*** Opening of TASK INPUT ***

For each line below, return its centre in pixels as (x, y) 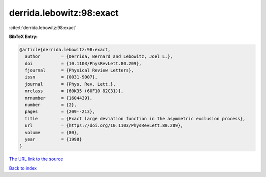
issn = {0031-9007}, (61, 77)
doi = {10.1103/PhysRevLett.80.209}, (83, 63)
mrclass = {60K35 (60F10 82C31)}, (74, 91)
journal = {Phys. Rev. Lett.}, (70, 84)
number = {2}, (51, 105)
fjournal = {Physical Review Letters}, (79, 71)
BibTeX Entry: (23, 36)
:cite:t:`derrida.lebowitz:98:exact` (43, 28)

*** Close of TASK INPUT ***

**WORK TO COMPLETE:**
The answer should consist of all the records, duplicated exactly, with no images included.

**EXERCISE ANSWER:**
For each line below, return its centre in pixels as (x, y) 
issn = {0031-9007}, (61, 77)
doi = {10.1103/PhysRevLett.80.209}, (83, 63)
mrclass = {60K35 (60F10 82C31)}, (74, 91)
journal = {Phys. Rev. Lett.}, (70, 84)
number = {2}, (51, 105)
fjournal = {Physical Review Letters}, (79, 71)
BibTeX Entry: (23, 36)
:cite:t:`derrida.lebowitz:98:exact` (43, 28)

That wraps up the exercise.